Solve the system of linear equations using matrices. x+y+z=3 2x+3y+2z=7 3x-4y+z=4

Step 1
Given equation
x+y+z=3
2x+3y+2z=7
3x-4y+z=4
in matrix form
$A=\left[\begin{array}{ccc}1& 1& 1\\ 2& 3& 2\\ 3& -4& 1\end{array}\right]$
$B=\left[\begin{array}{c}3\\ 7\\ 4\end{array}\right]$
$X=\left[\begin{array}{c}x\\ y\\ z\end{array}\right]$
we know that $A\cdot X=B$
So, $X=A^{-1}\cdot B$
Step 2
Now,
$X=A^{-1}\cdot B$
We have to find $A^{-1}$
Adjoin the identity matrix onto the right of the original matrix, so that you have A on the left side and the identity matrix on the right side. $\left[\begin{array}{ccc}1& 1& 1\\ 2& 3& 2\\ 3& -4& 1\end{array}\right]=\left[\begin{array}{ccc}1& 0& 0\\ 0& 1& 0\\ 0& 0& 1\end{array}\right]$
now we will apply the elementary row method $R_2-2R_1\to R_2$ (multiply 1 row by 2 and subtract it from 2 row), $R_3-3R_1\to R_3$ (multiply 1 row by 3 and subtract it from 3 row)

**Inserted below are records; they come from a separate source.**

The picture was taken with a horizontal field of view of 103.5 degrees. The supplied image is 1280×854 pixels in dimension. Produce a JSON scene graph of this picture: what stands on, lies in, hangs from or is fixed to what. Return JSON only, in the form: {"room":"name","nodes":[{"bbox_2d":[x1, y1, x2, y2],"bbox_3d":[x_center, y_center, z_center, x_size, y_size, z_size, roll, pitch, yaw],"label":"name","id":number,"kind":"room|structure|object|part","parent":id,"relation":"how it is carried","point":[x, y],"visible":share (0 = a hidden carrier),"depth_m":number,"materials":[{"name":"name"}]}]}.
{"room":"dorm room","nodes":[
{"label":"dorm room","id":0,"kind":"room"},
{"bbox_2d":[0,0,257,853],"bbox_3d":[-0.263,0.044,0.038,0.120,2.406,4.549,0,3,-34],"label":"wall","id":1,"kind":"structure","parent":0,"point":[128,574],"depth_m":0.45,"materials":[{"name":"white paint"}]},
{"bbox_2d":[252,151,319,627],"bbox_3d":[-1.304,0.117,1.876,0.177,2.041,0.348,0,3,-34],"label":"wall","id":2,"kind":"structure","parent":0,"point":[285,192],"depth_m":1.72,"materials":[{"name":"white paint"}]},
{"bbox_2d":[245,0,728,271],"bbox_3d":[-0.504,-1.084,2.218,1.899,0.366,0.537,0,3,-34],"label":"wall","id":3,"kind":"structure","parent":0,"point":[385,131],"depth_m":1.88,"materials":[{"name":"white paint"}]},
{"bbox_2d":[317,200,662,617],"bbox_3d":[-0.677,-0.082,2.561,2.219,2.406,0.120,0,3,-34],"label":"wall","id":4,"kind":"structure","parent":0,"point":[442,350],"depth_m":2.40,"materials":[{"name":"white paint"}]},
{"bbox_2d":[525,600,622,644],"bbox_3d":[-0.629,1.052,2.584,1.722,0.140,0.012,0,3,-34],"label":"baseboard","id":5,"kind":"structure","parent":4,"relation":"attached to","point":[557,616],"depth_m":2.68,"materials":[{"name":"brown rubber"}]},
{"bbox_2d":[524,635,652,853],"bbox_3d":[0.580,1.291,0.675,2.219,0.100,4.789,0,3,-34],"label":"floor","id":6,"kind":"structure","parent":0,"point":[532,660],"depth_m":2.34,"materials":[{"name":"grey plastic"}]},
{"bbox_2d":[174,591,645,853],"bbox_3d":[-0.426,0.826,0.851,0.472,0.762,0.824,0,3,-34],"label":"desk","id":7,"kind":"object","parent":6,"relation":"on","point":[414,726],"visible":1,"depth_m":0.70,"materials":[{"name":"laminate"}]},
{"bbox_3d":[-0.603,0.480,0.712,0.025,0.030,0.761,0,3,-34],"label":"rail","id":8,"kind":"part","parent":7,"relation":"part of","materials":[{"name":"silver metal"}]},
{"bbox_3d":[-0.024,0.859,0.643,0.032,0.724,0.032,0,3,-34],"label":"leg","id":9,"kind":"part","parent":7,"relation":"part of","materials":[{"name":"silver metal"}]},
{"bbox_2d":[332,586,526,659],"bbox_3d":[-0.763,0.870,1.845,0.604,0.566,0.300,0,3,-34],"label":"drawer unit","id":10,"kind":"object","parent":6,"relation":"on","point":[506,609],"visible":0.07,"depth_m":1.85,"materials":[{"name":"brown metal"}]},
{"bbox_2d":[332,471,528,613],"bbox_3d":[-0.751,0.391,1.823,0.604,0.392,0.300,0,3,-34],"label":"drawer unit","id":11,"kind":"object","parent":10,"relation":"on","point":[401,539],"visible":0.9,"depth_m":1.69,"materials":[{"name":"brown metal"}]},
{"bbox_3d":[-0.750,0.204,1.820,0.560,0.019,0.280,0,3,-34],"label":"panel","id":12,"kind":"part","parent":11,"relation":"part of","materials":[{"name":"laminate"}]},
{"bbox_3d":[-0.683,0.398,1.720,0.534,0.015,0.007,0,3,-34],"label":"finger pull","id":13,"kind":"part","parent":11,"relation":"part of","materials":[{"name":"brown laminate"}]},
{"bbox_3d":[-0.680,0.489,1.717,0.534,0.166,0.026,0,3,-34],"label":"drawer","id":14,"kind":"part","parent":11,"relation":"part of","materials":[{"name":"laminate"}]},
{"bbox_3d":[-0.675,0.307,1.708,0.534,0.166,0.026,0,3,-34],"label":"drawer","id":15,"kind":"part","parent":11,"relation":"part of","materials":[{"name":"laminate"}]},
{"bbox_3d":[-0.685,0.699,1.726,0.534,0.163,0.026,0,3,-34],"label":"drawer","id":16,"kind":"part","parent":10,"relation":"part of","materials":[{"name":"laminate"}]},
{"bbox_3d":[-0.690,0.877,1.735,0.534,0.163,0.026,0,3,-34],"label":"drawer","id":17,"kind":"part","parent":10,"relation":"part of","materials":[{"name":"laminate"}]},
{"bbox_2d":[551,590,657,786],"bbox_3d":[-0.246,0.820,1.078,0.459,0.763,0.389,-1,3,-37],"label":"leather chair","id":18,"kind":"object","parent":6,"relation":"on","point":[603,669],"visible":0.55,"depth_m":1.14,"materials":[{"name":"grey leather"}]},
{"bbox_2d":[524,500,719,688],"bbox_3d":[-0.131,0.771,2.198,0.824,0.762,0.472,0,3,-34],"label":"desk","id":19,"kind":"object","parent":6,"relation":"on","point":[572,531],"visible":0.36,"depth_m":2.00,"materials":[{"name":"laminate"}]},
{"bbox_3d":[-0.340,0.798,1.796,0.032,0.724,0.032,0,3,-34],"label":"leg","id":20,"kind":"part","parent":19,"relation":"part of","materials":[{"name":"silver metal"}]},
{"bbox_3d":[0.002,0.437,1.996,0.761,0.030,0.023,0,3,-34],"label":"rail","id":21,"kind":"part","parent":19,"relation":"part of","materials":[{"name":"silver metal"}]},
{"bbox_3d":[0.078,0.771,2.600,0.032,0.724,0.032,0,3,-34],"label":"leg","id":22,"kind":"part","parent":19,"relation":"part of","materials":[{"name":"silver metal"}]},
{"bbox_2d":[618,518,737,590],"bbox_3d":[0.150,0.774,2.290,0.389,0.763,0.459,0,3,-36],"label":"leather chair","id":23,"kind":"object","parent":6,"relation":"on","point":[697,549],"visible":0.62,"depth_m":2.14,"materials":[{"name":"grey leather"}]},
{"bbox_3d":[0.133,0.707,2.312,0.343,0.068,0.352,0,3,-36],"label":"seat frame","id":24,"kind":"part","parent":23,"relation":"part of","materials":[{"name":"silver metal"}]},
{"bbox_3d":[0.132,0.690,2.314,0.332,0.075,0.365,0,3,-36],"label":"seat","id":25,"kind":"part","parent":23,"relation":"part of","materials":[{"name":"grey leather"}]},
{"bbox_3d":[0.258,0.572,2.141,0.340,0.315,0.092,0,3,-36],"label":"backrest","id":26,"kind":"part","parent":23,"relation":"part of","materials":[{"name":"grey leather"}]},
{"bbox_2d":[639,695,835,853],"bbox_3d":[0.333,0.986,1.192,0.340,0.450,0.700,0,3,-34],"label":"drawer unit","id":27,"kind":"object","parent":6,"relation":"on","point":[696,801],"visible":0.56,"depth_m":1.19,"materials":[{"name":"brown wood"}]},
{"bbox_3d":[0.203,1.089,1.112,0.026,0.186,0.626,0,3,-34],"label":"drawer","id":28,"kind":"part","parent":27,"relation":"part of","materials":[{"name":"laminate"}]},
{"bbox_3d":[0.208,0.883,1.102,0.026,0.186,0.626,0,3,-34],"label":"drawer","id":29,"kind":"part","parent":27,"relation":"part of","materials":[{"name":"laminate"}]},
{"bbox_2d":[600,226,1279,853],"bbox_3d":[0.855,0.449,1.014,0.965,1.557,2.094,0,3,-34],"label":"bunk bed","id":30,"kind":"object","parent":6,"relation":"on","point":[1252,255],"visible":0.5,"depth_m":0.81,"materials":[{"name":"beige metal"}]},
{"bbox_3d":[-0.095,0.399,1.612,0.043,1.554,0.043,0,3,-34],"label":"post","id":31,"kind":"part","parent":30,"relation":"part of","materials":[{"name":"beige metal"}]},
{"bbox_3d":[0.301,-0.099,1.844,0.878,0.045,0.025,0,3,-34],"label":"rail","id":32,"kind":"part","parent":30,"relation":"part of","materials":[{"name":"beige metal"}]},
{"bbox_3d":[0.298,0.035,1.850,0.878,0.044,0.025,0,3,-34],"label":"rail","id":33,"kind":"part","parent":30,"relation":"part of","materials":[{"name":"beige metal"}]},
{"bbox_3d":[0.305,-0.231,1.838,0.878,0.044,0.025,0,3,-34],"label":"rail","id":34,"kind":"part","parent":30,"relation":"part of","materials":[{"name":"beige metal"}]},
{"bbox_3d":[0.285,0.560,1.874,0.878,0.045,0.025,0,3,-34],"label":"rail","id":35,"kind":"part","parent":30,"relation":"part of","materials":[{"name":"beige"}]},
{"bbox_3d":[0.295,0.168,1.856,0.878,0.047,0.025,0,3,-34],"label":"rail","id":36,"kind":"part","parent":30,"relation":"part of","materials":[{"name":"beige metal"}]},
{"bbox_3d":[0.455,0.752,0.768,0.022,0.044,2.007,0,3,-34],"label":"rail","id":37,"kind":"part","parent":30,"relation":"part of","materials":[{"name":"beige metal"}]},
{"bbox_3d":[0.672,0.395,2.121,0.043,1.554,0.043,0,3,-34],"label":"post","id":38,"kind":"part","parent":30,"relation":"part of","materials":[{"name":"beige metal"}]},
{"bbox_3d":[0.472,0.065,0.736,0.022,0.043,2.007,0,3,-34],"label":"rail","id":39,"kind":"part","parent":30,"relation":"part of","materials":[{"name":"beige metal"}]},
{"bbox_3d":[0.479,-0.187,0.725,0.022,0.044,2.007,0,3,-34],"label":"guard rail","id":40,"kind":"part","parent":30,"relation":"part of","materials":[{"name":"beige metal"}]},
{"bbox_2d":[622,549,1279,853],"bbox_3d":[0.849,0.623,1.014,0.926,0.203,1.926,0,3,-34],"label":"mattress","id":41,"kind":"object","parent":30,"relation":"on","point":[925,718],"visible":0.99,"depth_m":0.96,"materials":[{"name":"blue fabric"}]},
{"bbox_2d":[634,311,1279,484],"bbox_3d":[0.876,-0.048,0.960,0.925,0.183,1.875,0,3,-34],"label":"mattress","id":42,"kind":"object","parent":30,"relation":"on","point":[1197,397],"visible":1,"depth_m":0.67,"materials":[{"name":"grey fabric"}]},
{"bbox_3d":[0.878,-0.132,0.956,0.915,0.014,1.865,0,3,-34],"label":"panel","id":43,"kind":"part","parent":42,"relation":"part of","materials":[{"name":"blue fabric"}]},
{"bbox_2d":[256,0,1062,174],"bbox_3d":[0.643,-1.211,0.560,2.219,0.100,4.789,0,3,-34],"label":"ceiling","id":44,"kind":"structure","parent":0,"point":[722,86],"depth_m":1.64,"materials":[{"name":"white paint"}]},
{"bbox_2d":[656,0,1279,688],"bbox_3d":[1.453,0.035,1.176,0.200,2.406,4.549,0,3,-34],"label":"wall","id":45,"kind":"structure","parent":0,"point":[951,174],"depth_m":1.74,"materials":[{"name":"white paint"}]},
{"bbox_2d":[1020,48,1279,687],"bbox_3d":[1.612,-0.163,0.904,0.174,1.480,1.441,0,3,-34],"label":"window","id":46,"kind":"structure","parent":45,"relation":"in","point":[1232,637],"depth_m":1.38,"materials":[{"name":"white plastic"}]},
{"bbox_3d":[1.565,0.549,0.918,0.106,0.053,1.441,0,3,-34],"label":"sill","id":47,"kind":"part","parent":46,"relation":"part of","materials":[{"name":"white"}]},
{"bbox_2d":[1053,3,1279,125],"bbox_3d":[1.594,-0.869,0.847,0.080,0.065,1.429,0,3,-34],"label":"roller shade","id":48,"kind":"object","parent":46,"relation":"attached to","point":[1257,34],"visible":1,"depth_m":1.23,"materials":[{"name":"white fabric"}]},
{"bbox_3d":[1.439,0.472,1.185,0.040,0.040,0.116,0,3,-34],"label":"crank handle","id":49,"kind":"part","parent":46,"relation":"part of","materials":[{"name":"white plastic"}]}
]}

$$\begin{gathered} \left[\begin{array}{ccc}1& 1& 1\\ 2-2\cdot 1& 3-2\cdot 1& 2-2\cdot 1\\ 3-3\cdot 1& -4-3\cdot 1& 1-3\cdot 1\end{array}\right]=\left[\begin{array}{ccc}1& 0& 0\\ 0-2\cdot 1& 1-2\cdot 0& 0-2\cdot 0\\ 0-3\cdot 1& 0-3\cdot 0& 1-3\cdot 0\end{array}\right] \\ \left[\begin{array}{ccc}1& 1& 1\\ 0& 1& 0\\ 0& -7& -2\end{array}\right]=\left[\begin{array}{ccc}1& 0& 0\\ -2& 1& 0\\ -3& 0& 1\end{array}\right] \end{gathered}$$
$R_1-1R_2\to R_1$ (multiply 2 row by 1 and subtract it from 1 row), $R_3+7R_2\to R_3$ (multiply 2 row by 7 and add it to 3 row)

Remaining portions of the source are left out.